Fourth, deeply describe the opening image. This will become the text of your first page. Do any necessary research to help you with this level.
Fifth, begin to place the image/document/story into historical context by taking one zoom out. Do any necessary research to help you with this level. Find an image appropriate to this level of zoom and include it on the next page of your project.
Sixth, zoom out again, a bit broader to see the wider historical context. Find an image appropriate to this level of zoom and include it on the next page of your project.
Seventh, and finally, create a stunning title for your project. The title will go in the center of the top of the first page
(sample Zoom project in class)
Project #2: Modern Media ReviewAs part of this course we are going to learn to apply historical thinking and critical evaluation to film interpretations of the past. We will watch various film clips and read several articles on film as history. For your modern media essay you will be watching and judging the film treatment of a theme. For instance, you might choose mining and watch films like “Coal Miner’s Daughter,” “Harlan County USA,” and “Matewan.” You should choose at least three films to write about. The theme may be based on an era, like WWII (“Saving Private Ryan,” “The Longest Day,” etc.), or it may be based on a broad theme, like portrayals of military training (“Officer and a Gentleman,” “Top Gun,” “Full Metal Jacket”) You are going to apply historiographical thinking to the movies you watch.

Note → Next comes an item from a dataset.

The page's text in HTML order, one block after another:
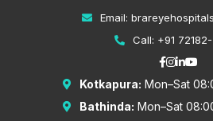
Email:
Call: +91
Kotkapura: Mon–Sat
Bathinda: Mon–Sat

The final project will be a “youtube” essay. Yes, it’s as odd as it sounds. We’ll go over this in class, and you’ll see an example of how to construct your project.
Project #3: Historiographic/ARP EssayYou have the opportunity to write a 7 to 10 page paper (typed, double-spaced, Times New Roman, 12 point font, cited in Chicago Manual of Style). Your essay will be based on the topic you have chosen for your Advanced Research Project. You must discuss the topic from at least five historical interpretations. Plan on reading at least five historical monographs of your topic. This essay will form a major component of your overall ARP and will include an annotated bibliography.
You should approve an historical topic with me, but in general your topic may cover any aspect of history(world, American, Latin American, labor, economic, military, etc.). Your choice of topic is important; the decision should be based on a combination of personal interest, historical value, and historiographic availability.
You should have a basic idea of a topic by the second week of class. As we read the historiography, you can be building your essay. For example, when we read Marxism, try to find a Marxist interpretation of your topic.
Here are some historical themes you might want to consider:
(do I need to say that this is not an exhaustive list?)
Genocide in World History
Prostitution in the U.S.
Jeffersonian America
The Economics of Slavery
WWI Weapons Manufacturing
Lowell Factory System
FARC and Sendero Luminoso (Colombia and Peru)
The Remaking of Rome: From Early Christians to Mussolini
Resistance to Genocide (Holocaust? Darfur?)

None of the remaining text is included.